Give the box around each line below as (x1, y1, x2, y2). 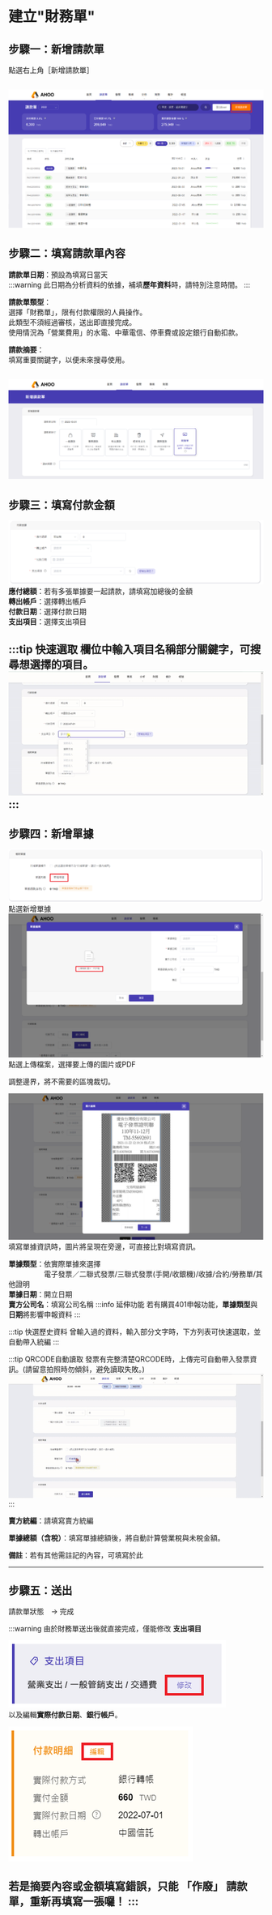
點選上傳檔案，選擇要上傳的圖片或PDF (8, 1059, 136, 1069)
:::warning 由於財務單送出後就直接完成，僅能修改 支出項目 (8, 1624, 202, 1634)
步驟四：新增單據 (8, 827, 94, 840)
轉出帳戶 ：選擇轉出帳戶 (8, 596, 87, 606)
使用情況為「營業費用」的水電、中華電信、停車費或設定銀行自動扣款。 (8, 327, 243, 337)
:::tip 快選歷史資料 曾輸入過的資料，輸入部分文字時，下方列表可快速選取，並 (8, 1327, 261, 1337)
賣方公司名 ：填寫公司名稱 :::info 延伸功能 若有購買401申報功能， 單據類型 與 (8, 1300, 258, 1310)
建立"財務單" (8, 7, 96, 26)
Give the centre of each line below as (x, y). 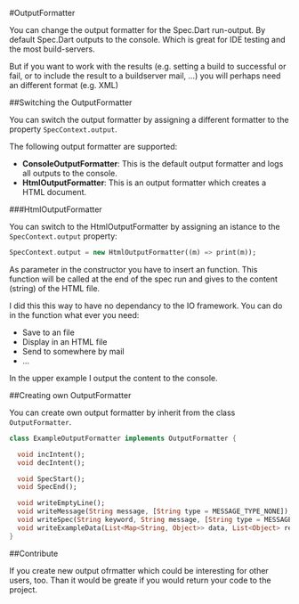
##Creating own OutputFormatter (70, 395)
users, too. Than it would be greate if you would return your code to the (140, 580)
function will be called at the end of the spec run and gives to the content (144, 279)
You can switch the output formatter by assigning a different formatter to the (149, 120)
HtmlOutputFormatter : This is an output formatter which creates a (144, 183)
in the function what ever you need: (74, 314)
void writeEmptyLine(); (61, 503)
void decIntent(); (52, 462)
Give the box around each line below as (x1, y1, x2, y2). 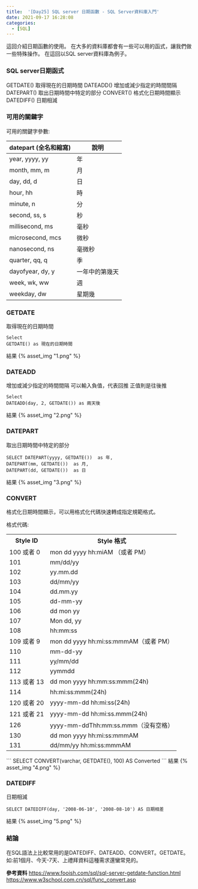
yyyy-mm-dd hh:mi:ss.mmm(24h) (50, 710, 148, 718)
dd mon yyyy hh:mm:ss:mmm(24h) (50, 677, 149, 686)
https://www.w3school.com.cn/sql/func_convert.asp (6, 876, 136, 883)
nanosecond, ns (9, 244, 55, 253)
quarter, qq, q (9, 256, 48, 264)
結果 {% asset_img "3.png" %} (6, 478, 82, 486)
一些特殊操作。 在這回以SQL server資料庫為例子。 (6, 50, 130, 58)
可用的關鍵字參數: (6, 127, 50, 135)
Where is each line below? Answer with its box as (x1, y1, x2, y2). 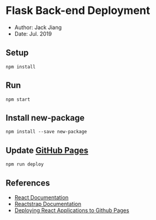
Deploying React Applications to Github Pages (14, 207, 129, 214)
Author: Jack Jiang (14, 24, 62, 31)
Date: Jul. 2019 (14, 30, 52, 37)
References (5, 178, 50, 188)
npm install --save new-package (5, 128, 87, 135)
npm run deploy (5, 161, 44, 167)
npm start (5, 96, 31, 102)
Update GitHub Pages (5, 145, 89, 155)
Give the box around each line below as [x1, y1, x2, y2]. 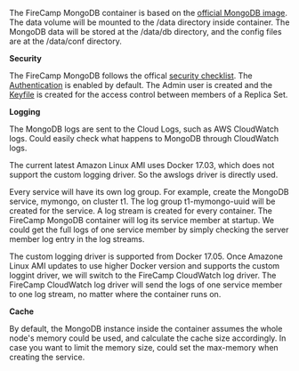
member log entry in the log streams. [9, 234, 145, 244]
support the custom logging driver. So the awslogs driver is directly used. [9, 169, 279, 180]
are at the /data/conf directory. [9, 36, 122, 46]
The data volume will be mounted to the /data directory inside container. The [9, 17, 290, 28]
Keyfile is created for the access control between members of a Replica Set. [9, 89, 288, 100]
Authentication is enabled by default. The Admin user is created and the [9, 80, 273, 90]
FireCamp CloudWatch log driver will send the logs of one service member [9, 279, 283, 290]
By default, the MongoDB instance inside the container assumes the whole [9, 324, 283, 334]
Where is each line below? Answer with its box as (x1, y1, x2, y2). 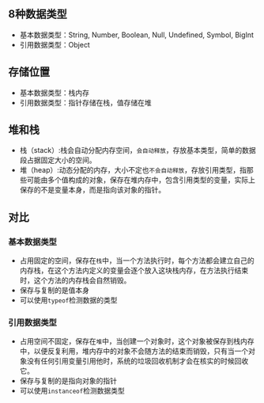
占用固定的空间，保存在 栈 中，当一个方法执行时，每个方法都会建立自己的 (19, 256, 255, 265)
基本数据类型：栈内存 (19, 88, 89, 97)
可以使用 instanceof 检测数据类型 (19, 386, 125, 396)
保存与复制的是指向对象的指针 (19, 376, 117, 386)
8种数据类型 (8, 7, 67, 21)
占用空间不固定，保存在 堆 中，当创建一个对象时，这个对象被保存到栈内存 (19, 336, 255, 346)
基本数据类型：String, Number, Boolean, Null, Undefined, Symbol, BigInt (19, 30, 255, 40)
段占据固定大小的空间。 (19, 155, 96, 165)
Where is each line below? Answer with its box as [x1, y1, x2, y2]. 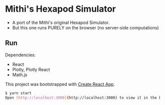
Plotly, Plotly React [12, 66, 50, 72]
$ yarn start [5, 90, 32, 96]
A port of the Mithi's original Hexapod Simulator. [12, 20, 110, 25]
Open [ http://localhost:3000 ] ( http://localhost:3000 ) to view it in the [5, 95, 157, 100]
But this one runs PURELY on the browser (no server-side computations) [12, 24, 159, 30]
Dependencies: [5, 52, 36, 58]
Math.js [12, 72, 27, 78]
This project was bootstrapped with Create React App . [5, 81, 115, 87]

________________________

(Exercise) Which lines of the entries contain "will"? Count them and write only the number.

(Task response) 3